Information Block Start

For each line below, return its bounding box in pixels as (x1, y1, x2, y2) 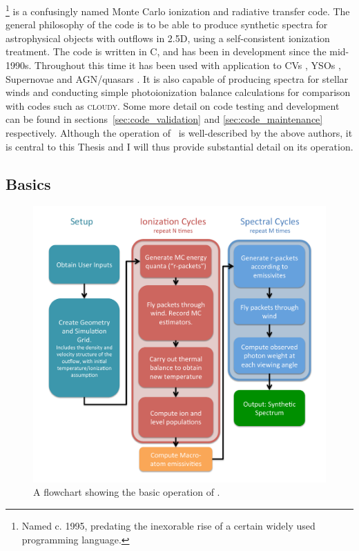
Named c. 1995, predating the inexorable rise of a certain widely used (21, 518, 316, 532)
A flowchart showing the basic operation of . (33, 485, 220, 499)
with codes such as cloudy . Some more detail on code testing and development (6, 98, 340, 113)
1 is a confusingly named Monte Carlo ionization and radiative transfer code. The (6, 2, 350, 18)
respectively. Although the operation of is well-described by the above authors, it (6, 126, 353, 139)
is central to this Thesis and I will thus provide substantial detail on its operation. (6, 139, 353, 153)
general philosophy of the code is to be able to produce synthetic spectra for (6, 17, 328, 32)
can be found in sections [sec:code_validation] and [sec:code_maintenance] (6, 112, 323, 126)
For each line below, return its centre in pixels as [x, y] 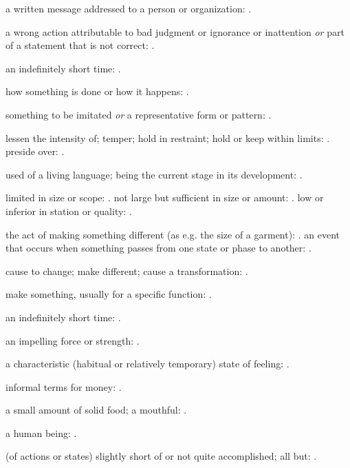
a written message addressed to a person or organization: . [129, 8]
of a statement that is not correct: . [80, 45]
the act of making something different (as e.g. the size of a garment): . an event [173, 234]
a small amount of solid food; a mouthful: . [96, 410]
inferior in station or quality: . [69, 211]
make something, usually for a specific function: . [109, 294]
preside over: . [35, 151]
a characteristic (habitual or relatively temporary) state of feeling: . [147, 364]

Information Block End
Information Block Start

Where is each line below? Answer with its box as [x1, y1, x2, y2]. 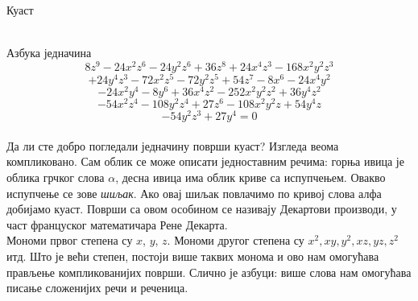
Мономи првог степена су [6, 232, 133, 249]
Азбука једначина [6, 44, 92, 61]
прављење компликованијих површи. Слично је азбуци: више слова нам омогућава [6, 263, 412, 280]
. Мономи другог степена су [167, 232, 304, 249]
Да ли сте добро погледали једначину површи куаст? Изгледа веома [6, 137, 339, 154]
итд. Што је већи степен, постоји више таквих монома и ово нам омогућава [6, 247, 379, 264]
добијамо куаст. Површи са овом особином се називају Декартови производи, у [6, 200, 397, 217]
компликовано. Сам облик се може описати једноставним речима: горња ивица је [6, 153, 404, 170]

Information Block End
Information Block Start

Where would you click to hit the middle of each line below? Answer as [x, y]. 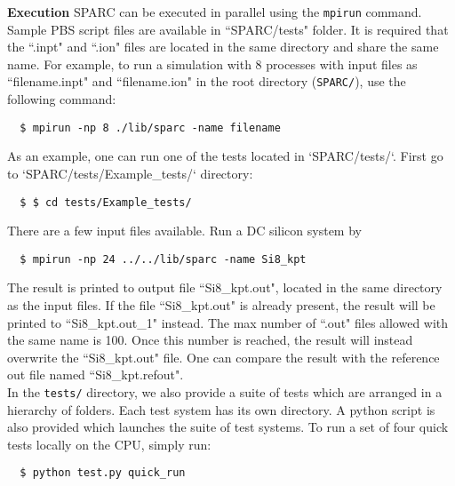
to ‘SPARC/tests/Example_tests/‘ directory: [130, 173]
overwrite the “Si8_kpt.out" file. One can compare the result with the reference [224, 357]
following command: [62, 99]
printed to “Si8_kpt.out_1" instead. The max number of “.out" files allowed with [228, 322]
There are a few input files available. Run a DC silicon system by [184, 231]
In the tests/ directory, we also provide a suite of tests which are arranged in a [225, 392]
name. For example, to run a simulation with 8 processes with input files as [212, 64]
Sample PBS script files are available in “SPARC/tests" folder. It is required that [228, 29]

Information Block End

Exercise brief.
Select and copy each line from the data that includes the word "files".

Output below.
printed to “Si8_kpt.out_1" instead. The max number of “.out" files allowed with [228, 322]
There are a few input files available. Run a DC silicon system by [184, 231]
name. For example, to run a simulation with 8 processes with input files as [212, 64]
Sample PBS script files are available in “SPARC/tests" folder. It is required that [228, 29]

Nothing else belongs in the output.